Energy Investors closes $1.4bn fund

The San Francisco-based private equity firm has closed its seventh, energy-focused fund with $1.35 billion in commitments – nearly double the size of its previous fund.

The first private equity firm to focus solely on the US energy industry, Energy Investors Funds, has closed its seventh fund on $1.35 billion (€993 million) – surpassing its $1 billion target.

Commitments for United States Power Fund III came from 43 investors in the US, Canada, Europe and Australia. Its mix of institutional, limited partners include ABP Investments, Contra Costa County Employees Retirement Association, Howard Hughes Medical Institute, John Hancock Life Insurance Company, Mayo Clinic, New York Life Investment Management and the University of Toronto Endowment Fund and Pension Plan.

Energy Investors used a Sydney-based placement agent, Principle Advisory Services, only with regard to its Australia LPs, said John Buehler, Energy Investors Funds managing partner.

The 20-year old private equity firm raised the fund’s capital with relative ease – it took the fund to market in January – in part because “there are more people proving the marketplace”, Buehler said.

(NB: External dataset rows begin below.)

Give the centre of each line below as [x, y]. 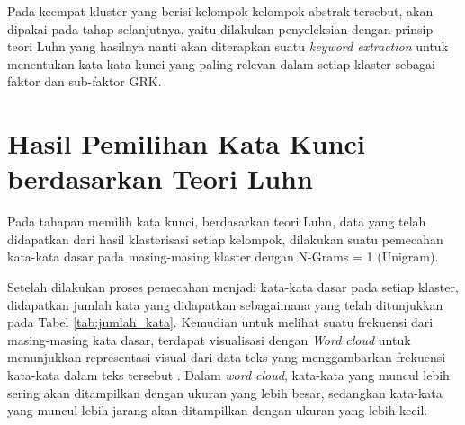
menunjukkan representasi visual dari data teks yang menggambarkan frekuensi [227, 357]
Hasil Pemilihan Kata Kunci [186, 143]
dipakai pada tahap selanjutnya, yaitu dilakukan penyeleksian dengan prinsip [220, 28]
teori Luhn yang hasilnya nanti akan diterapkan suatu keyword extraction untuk [228, 46]
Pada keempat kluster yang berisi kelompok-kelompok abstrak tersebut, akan [220, 11]
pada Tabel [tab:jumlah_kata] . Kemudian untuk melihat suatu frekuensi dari [220, 322]
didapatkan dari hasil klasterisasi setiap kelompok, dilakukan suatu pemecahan [225, 239]
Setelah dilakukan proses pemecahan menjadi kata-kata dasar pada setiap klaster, [233, 287]
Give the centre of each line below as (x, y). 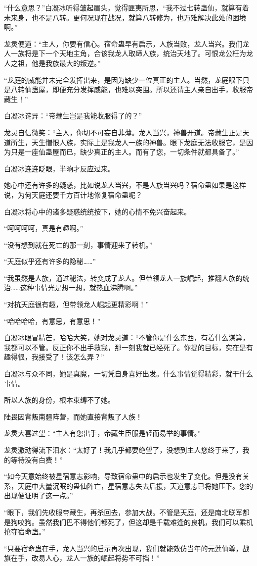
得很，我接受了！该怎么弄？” (57, 357)
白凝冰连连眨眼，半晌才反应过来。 (59, 168)
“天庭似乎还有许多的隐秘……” (50, 261)
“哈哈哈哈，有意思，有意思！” (52, 321)
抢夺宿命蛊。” (25, 532)
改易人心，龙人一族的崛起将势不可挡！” (95, 558)
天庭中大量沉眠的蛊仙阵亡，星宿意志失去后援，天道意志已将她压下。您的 (135, 486)
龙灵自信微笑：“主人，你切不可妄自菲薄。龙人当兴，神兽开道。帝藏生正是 (123, 132)
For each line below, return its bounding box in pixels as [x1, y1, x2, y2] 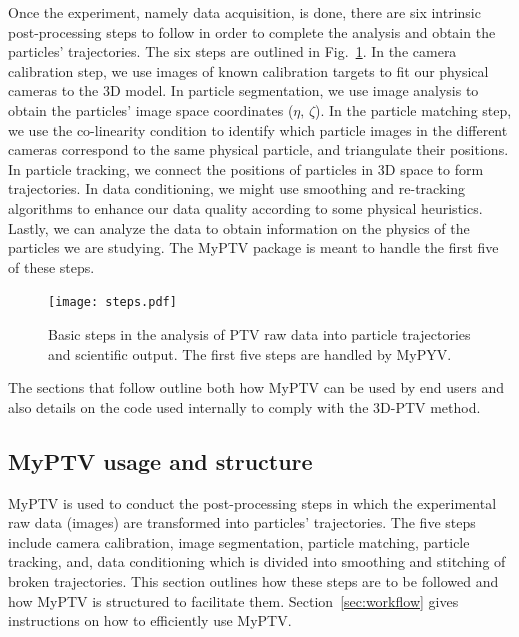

“There’s more market acceptance of [the energy sector] as a private equity vehicle” as a greater number of firms launch power-focused funds, he said. As a result, investors’ allocations toward the sector have increased.

“The size and capital-intensity of the market place has ratcheted up a bit,” Buehler said. Though the firm’s latest fund is significantly larger than its last, which closed in 2005 on $750 million, Buehler says it will still focus on its mid-market niche.

“The size of our fund, while large, is half the size of four or five of the most recent power-dedicated private equity funds that have closed,” he said.

US Power Fund III will continue the firm’s strategy of acquiring US power and energy generation and transmission assets with long-term off-take contracts. 

“Our investment philosophy is as relevant today as any time in our history due to the rising energy costs and increased demand for electricity, which calls for the construction of efficient, low-emission power assets,” Herb Magid, Energy Investors Funds managing partner, said in a statement. “We will continue to invest across the spectrum of power assets, including assets that are in the development stage as well as facilities that are under construction or already in operation to create a portfolio of geographically and technologically diversified assets.”
Roughly half of the fund’s capital will be allocated toward projects in development and construction stage, with the balance going to operating projects, Buehler said.
The fund has already made an investment in the Green Line development project.
Bingham McCutchen served as legal advisor.
Energy Investors Funds currently manages six private equity funds from its offices in Boston, New York, and San Francisco. These funds have made more than 90 diversified investments with a combined underlying asset value exceeding $5 billion.